— Task goal —
Down to the final line, print the records below exactly and without pictures.
↓
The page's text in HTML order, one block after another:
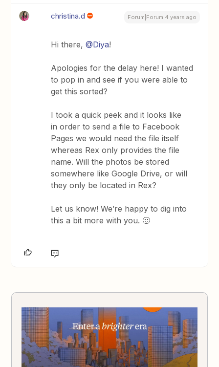
christina.d Forum|Forum|4 years ago
Hi there,@Diya!
Apologies for the delay here! I wanted
to pop in and see if you were able to
get this sorted?
I took a quick peek and it looks like
in order to send a file to Facebook
Pages we would need the file itself
whereas Rex only provides the file
name. Will the photos be stored
somewhere like Google Drive, or will
they only be located in Rex?
Let us know! We’re happy to dig into
this a bit more with you. 🙂
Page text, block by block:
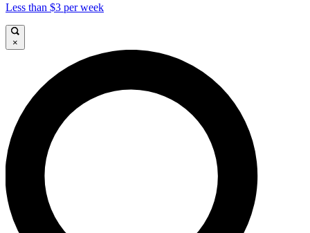
Less than $3 per week
×
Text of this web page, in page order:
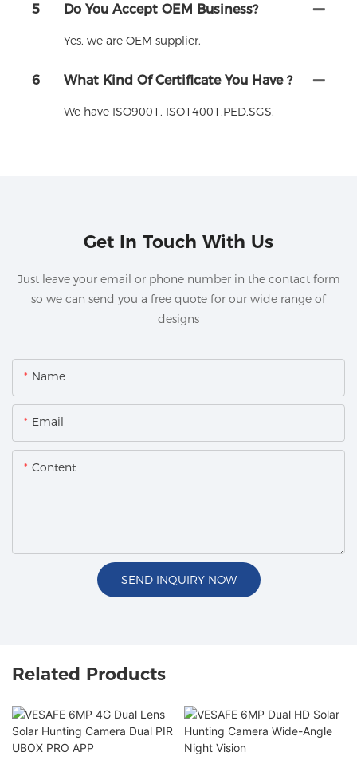
5 Do You Accept OEM Business?
Yes, we are OEM supplier.
6 What Kind Of Certificate You Have ?
We have ISO9001, ISO14001,PED,SGS.
Get In Touch With Us
Just leave your email or phone number in the contact form
so we can send you a free quote for our wide range of
designs
Name
Email
Content
SEND INQUIRY NOW
Related Products
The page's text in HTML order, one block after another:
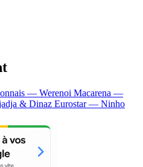
— Werenoi Macarena —
& Dinaz Eurostar — Ninho
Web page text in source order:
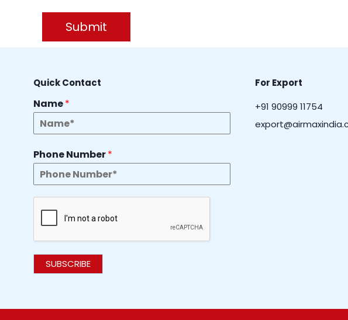
Submit
Quick Contact
Name*
Phone Number*
SUBSCRIBE
For Export
+91 90999 11754
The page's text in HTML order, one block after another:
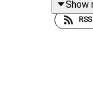
when
is
Show
RSS
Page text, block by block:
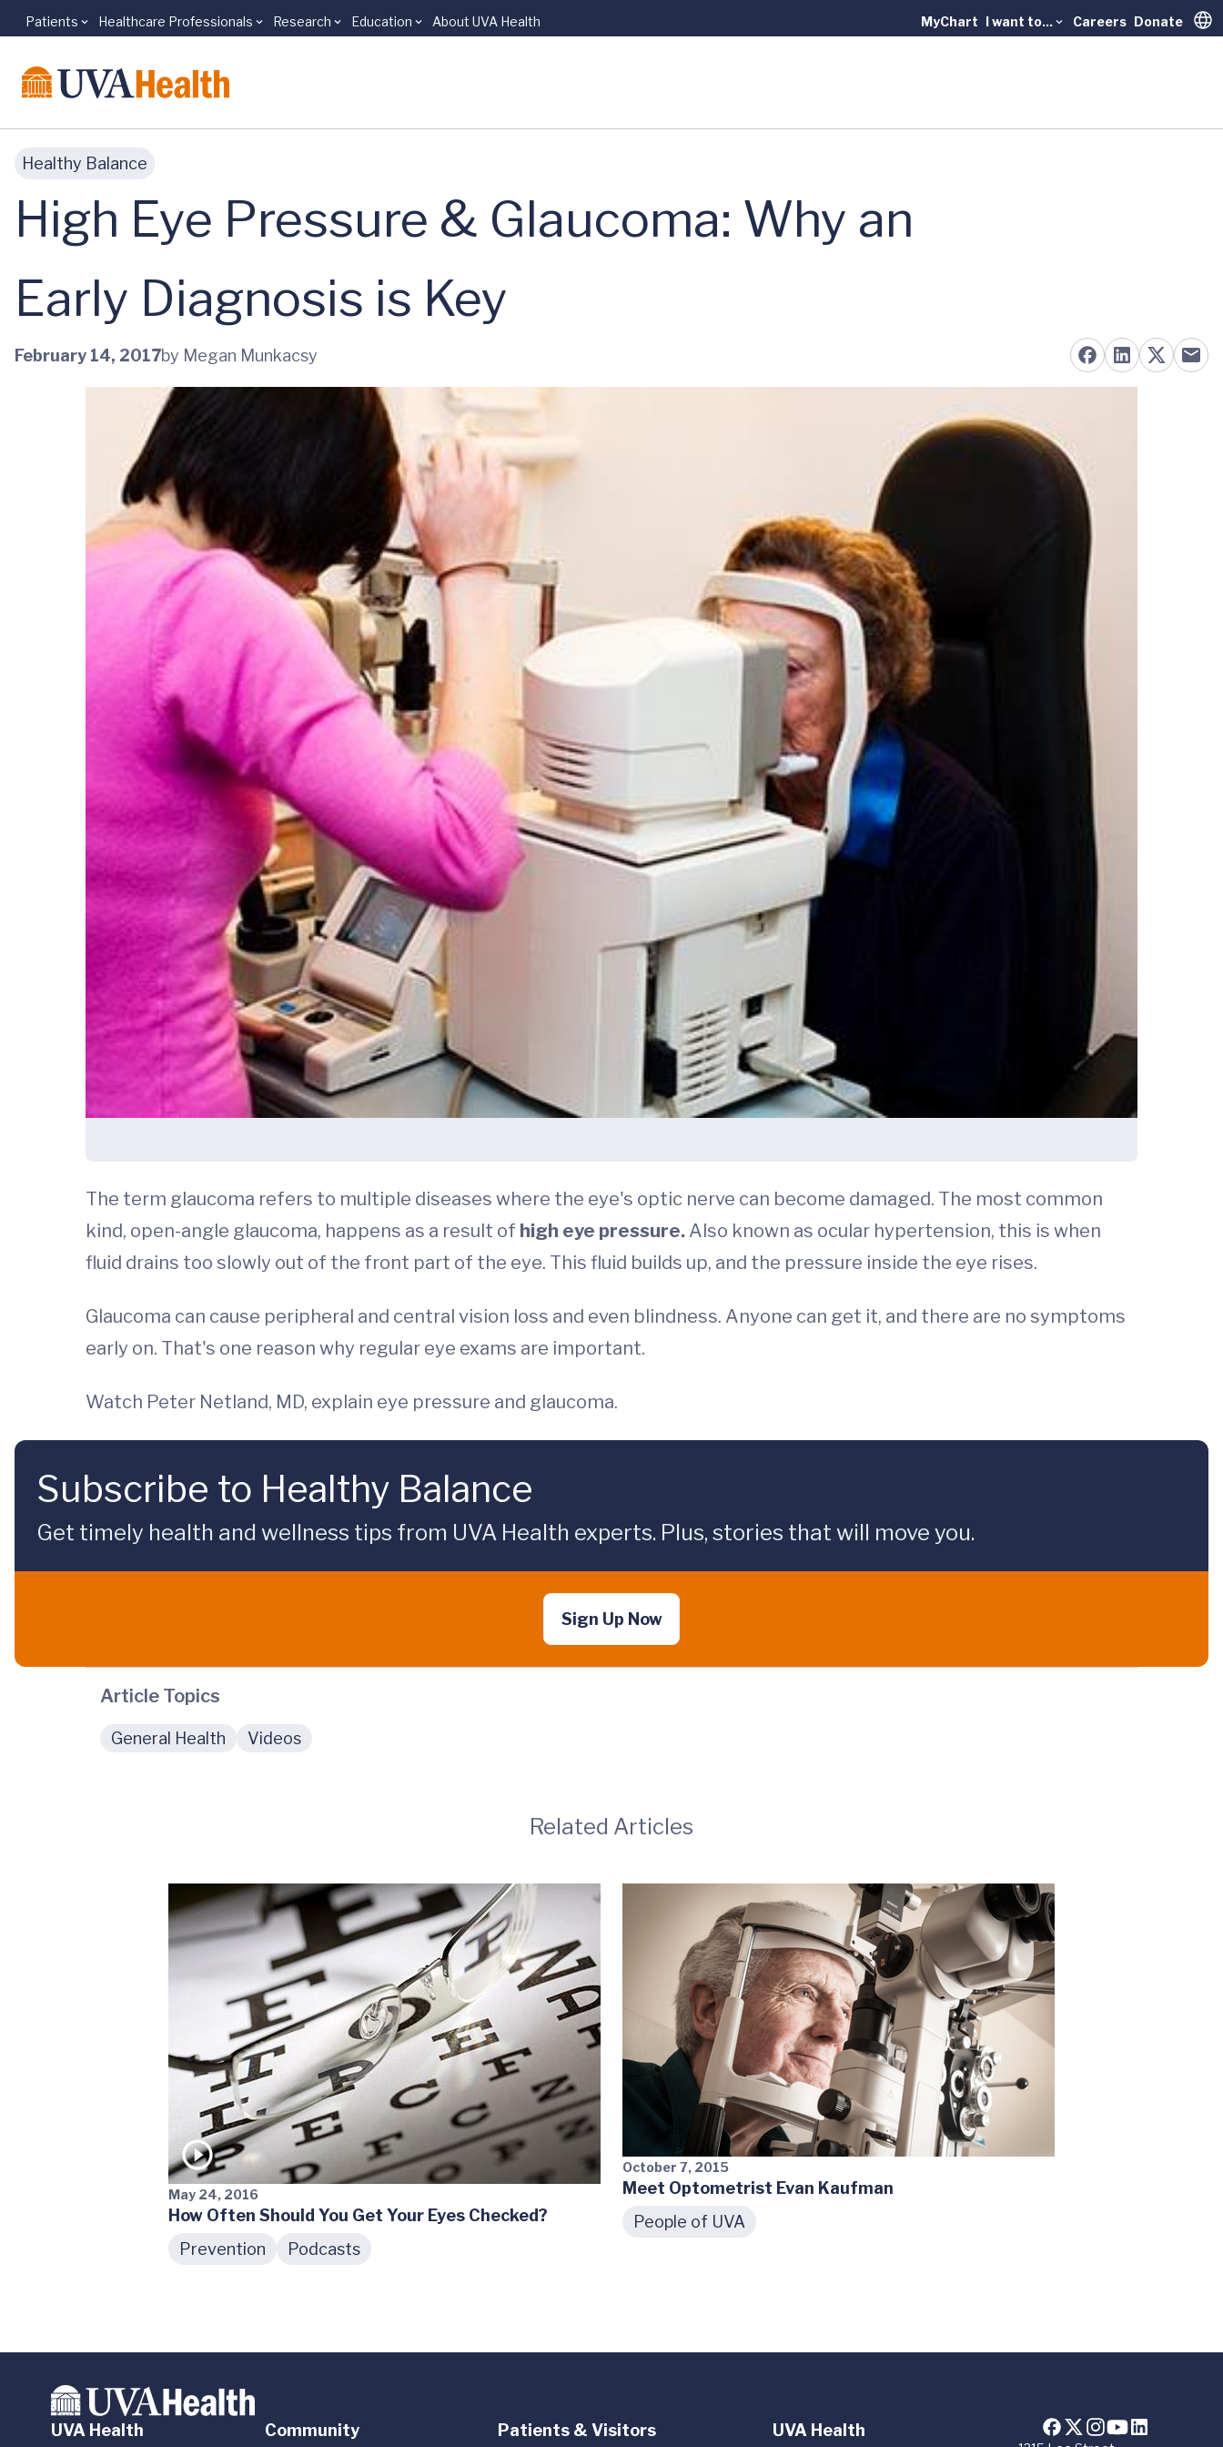
Skip to main content
Patients Healthcare Professionals Research Education About UVA Health MyChart I want to... Careers Donate
Healthy Balance
High Eye Pressure & Glaucoma: Why an
Early Diagnosis is Key
February 14, 2017by Megan Munkacsy
The term glaucoma refers to multiple diseases where the eye's optic nerve can become damaged. The most common
kind, open-angle glaucoma, happens as a result of high eye pressure. Also known as ocular hypertension, this is when
fluid drains too slowly out of the front part of the eye. This fluid builds up, and the pressure inside the eye rises.
Glaucoma can cause peripheral and central vision loss and even blindness. Anyone can get it, and there are no symptoms
early on. That's one reason why regular eye exams are important.
Watch Peter Netland, MD, explain eye pressure and glaucoma.
Subscribe to Healthy Balance
Get timely health and wellness tips from UVA Health experts. Plus, stories that will move you.
Sign Up Now
Article Topics
General Health Videos
Related Articles
May 24, 2016
How Often Should You Get Your Eyes Checked?
Prevention
Podcasts
October 7, 2015
Meet Optometrist Evan Kaufman
People of UVA
UVA Health Community Patients & Visitors UVA Health
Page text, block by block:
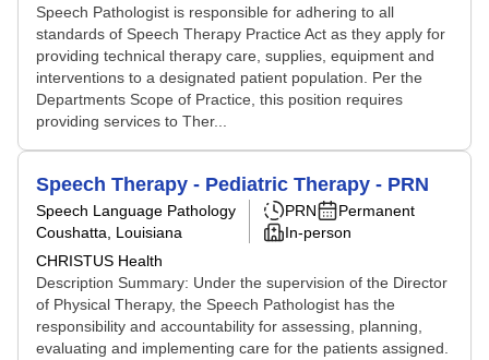
Speech Pathologist is responsible for adhering to all
standards of Speech Therapy Practice Act as they apply for
providing technical therapy care, supplies, equipment and
interventions to a designated patient population. Per the
Departments Scope of Practice, this position requires
providing services to Ther...
Speech Therapy - Pediatric Therapy - PRN
Speech Language Pathology
Coushatta, Louisiana
CHRISTUS Health
PRN
Permanent
In-person
Description Summary: Under the supervision of the Director
of Physical Therapy, the Speech Pathologist has the
responsibility and accountability for assessing, planning,
evaluating and implementing care for the patients assigned.
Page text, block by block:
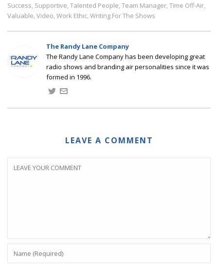
Success, Supportive, Talented People, Team Manager, Time Off-Air,
Valuable, Video, Work Ethic, Writing For The Shows
The Randy Lane Company
The Randy Lane Company has been developing great
radio shows and branding air personalities since it was
formed in 1996.
LEAVE A COMMENT
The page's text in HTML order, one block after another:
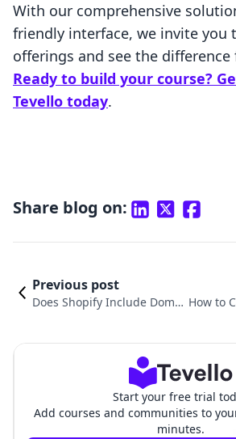
With our comprehensive
friendly interface, we invite you
offerings and see the difference
Ready to build your course?
Tevello today.
Share blog on:
Previous post
Does Shopify Include Domai How to
Start your free trial
Add courses and communities to
minutes.
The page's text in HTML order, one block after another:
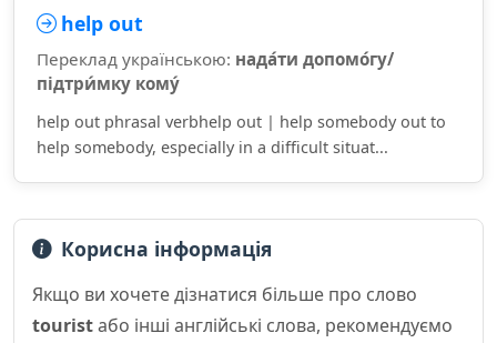
help out
Переклад українською: нада́ти допомо́гу/
підтри́мку кому́
help out phrasal verbhelp out | help somebody out to
help somebody, especially in a difficult situat...
Корисна інформація
Якщо ви хочете дізнатися більше про слово
touristабо інші англійські слова, рекомендуємо
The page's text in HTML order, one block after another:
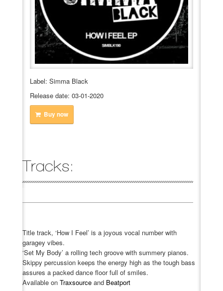
Label: Simma Black
Release date: 03-01-2020
Buy now
Tracks:
Title track, ‘How I Feel’ is a joyous vocal number with
garagey vibes.
‘Set My Body’ a rolling tech groove with summery pianos.
Skippy percussion keeps the energy high as the tough bass
assures a packed dance floor full of smiles.
Available on Traxsource and Beatport
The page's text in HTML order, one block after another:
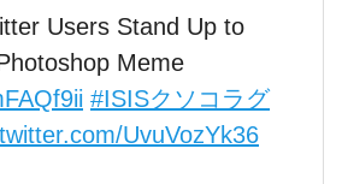
Users Stand Up to
Meme
#ISISクソコラグ
UvuVozYk36
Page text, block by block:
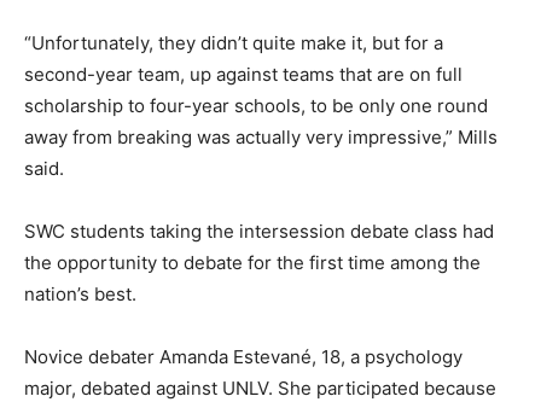
“Unfortunately, they didn’t quite make it, but for a
second-year team, up against teams that are on full
scholarship to four-year schools, to be only one round
away from breaking was actually very impressive,” Mills
said.
SWC students taking the intersession debate class had
the opportunity to debate for the first time among the
nation’s best.
Novice debater Amanda Estevané, 18, a psychology
major, debated against UNLV. She participated because
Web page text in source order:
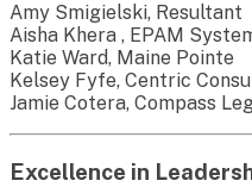
Amy Smigielski, Resultant
Aisha Khera , EPAM
Katie Ward, Maine Pointe
Kelsey Fyfe, Centric
Jamie Cotera, Compass
Excellence in
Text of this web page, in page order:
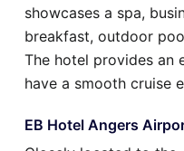
showcases a spa,
breakfast, outdoor
The hotel provides an
have a smooth cruise
EB Hotel Angers
↑
— Task output —
The page's text in HTML order, one block after another:
christina.d Forum|Forum|4 years ago
Hi there,@Diya!
Apologies for the delay here! I wanted
to pop in and see if you were able to
get this sorted?
I took a quick peek and it looks like
in order to send a file to Facebook
Pages we would need the file itself
whereas Rex only provides the file
name. Will the photos be stored
somewhere like Google Drive, or will
they only be located in Rex?
Let us know! We’re happy to dig into
this a bit more with you. 🙂
Page text, block by block:
Less than $3 per week
×
Text of this web page, in page order:
5 Do You Accept OEM Business?
Yes, we are OEM supplier.
6 What Kind Of Certificate You Have ?
We have ISO9001, ISO14001,PED,SGS.
Get In Touch With Us
Just leave your email or phone number in the contact form
so we can send you a free quote for our wide range of
designs
Name
Email
Content
SEND INQUIRY NOW
Related Products
The page's text in HTML order, one block after another:
— Werenoi Macarena —
& Dinaz Eurostar — Ninho
Web page text in source order:
Submit
Quick Contact
Name*
Phone Number*
SUBSCRIBE
For Export
+91 90999 11754
The page's text in HTML order, one block after another:
when
is
Show
RSS
Page text, block by block:
Skip to main content
Patients Healthcare Professionals Research Education About UVA Health MyChart I want to... Careers Donate
Healthy Balance
High Eye Pressure & Glaucoma: Why an
Early Diagnosis is Key
February 14, 2017by Megan Munkacsy
The term glaucoma refers to multiple diseases where the eye's optic nerve can become damaged. The most common
kind, open-angle glaucoma, happens as a result of high eye pressure. Also known as ocular hypertension, this is when
fluid drains too slowly out of the front part of the eye. This fluid builds up, and the pressure inside the eye rises.
Glaucoma can cause peripheral and central vision loss and even blindness. Anyone can get it, and there are no symptoms
early on. That's one reason why regular eye exams are important.
Watch Peter Netland, MD, explain eye pressure and glaucoma.
Subscribe to Healthy Balance
Get timely health and wellness tips from UVA Health experts. Plus, stories that will move you.
Sign Up Now
Article Topics
General Health Videos
Related Articles
May 24, 2016
How Often Should You Get Your Eyes Checked?
Prevention
Podcasts
October 7, 2015
Meet Optometrist Evan Kaufman
People of UVA
UVA Health Community Patients & Visitors UVA Health
Page text, block by block:
Speech Pathologist is responsible for adhering to all
standards of Speech Therapy Practice Act as they apply for
providing technical therapy care, supplies, equipment and
interventions to a designated patient population. Per the
Departments Scope of Practice, this position requires
providing services to Ther...
Speech Therapy - Pediatric Therapy - PRN
Speech Language Pathology
Coushatta, Louisiana
CHRISTUS Health
PRN
Permanent
In-person
Description Summary: Under the supervision of the Director
of Physical Therapy, the Speech Pathologist has the
responsibility and accountability for assessing, planning,
evaluating and implementing care for the patients assigned.
Page text, block by block:
Success, Supportive, Talented People, Team Manager, Time Off-Air,
Valuable, Video, Work Ethic, Writing For The Shows
The Randy Lane Company
The Randy Lane Company has been developing great
radio shows and branding air personalities since it was
formed in 1996.
LEAVE A COMMENT
The page's text in HTML order, one block after another:
With our comprehensive
friendly interface, we invite you
offerings and see the difference
Ready to build your course?
Tevello today.
Share blog on:
Previous post
Does Shopify Include Domai How to
Start your free trial
Add courses and communities to
minutes.
The page's text in HTML order, one block after another:
help out
Переклад українською: нада́ти допомо́гу/
підтри́мку кому́
help out phrasal verbhelp out | help somebody out to
help somebody, especially in a difficult situat...
Корисна інформація
Якщо ви хочете дізнатися більше про слово
touristабо інші англійські слова, рекомендуємо
The page's text in HTML order, one block after another:
Label: Simma Black
Release date: 03-01-2020
Buy now
Tracks:
Title track, ‘How I Feel’ is a joyous vocal number with
garagey vibes.
‘Set My Body’ a rolling tech groove with summery pianos.
Skippy percussion keeps the energy high as the tough bass
assures a packed dance floor full of smiles.
Available on Traxsource and Beatport
The page's text in HTML order, one block after another:
Users Stand Up to
Meme
#ISISクソコラグ
UvuVozYk36
Page text, block by block:
“Unfortunately, they didn’t quite make it, but for a
second-year team, up against teams that are on full
scholarship to four-year schools, to be only one round
away from breaking was actually very impressive,” Mills
said.
SWC students taking the intersession debate class had
the opportunity to debate for the first time among the
nation’s best.
Novice debater Amanda Estevané, 18, a psychology
major, debated against UNLV. She participated because
Web page text in source order:
Amy Smigielski, Resultant
Aisha Khera , EPAM
Katie Ward, Maine Pointe
Kelsey Fyfe, Centric
Jamie Cotera, Compass
Excellence in
Text of this web page, in page order:
showcases a spa,
breakfast, outdoor
The hotel provides an
have a smooth cruise
EB Hotel Angers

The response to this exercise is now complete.